Segment Start: SOURCE MATERIAL

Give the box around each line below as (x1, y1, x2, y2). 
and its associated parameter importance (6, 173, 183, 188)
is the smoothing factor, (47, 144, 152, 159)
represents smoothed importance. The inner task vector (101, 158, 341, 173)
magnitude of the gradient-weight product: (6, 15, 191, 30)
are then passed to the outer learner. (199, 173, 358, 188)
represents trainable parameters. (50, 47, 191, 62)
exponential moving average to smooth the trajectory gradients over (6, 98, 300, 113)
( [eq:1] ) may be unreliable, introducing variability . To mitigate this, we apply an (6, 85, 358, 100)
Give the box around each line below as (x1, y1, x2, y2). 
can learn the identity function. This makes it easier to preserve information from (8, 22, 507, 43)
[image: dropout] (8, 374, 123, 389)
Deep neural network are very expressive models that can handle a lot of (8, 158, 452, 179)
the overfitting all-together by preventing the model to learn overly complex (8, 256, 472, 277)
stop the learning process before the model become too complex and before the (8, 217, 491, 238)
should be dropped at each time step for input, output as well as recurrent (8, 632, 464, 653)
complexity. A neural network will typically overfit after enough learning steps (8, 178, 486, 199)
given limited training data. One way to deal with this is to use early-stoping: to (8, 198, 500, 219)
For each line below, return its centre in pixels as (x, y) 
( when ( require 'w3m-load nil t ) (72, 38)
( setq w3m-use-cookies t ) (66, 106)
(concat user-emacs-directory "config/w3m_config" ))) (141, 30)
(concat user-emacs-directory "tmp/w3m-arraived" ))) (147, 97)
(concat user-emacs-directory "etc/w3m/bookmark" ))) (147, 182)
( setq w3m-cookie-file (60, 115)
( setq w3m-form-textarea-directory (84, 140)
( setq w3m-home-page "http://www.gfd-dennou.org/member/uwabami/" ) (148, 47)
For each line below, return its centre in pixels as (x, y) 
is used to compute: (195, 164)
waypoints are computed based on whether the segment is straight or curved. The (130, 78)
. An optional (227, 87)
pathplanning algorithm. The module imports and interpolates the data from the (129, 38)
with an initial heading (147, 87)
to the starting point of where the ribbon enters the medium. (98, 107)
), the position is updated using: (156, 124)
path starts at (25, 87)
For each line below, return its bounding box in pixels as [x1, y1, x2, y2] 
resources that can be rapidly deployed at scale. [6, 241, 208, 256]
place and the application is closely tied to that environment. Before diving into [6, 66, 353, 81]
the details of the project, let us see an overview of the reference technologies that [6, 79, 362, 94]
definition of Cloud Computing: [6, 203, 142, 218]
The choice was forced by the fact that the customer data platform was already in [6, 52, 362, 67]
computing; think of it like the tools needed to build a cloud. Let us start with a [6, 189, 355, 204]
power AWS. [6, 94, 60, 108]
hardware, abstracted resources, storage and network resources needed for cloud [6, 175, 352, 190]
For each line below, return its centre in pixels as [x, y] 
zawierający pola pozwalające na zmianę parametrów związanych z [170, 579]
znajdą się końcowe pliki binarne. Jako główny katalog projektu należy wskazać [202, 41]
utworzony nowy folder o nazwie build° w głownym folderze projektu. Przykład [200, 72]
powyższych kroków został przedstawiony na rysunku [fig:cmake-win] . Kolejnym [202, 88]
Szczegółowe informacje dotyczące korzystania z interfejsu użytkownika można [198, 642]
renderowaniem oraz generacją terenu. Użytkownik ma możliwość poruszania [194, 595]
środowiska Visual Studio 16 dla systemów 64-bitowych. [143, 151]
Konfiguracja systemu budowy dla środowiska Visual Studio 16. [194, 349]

Segment End: SOURCE MATERIAL

--- EXERCISE REQUIREMENTS ---
Return, unchanged, the run of lines above that opens with the line containing "using: (156, 124)" and closes with the line containing "znajdą się końcowe". Include both.

--- OUTPUT BELOW ---
), the position is updated using: (156, 124)
path starts at (25, 87)
For each line below, return its bounding box in pixels as [x1, y1, x2, y2] 
resources that can be rapidly deployed at scale. [6, 241, 208, 256]
place and the application is closely tied to that environment. Before diving into [6, 66, 353, 81]
the details of the project, let us see an overview of the reference technologies that [6, 79, 362, 94]
definition of Cloud Computing: [6, 203, 142, 218]
The choice was forced by the fact that the customer data platform was already in [6, 52, 362, 67]
computing; think of it like the tools needed to build a cloud. Let us start with a [6, 189, 355, 204]
power AWS. [6, 94, 60, 108]
hardware, abstracted resources, storage and network resources needed for cloud [6, 175, 352, 190]
For each line below, return its centre in pixels as [x, y] 
zawierający pola pozwalające na zmianę parametrów związanych z [170, 579]
znajdą się końcowe pliki binarne. Jako główny katalog projektu należy wskazać [202, 41]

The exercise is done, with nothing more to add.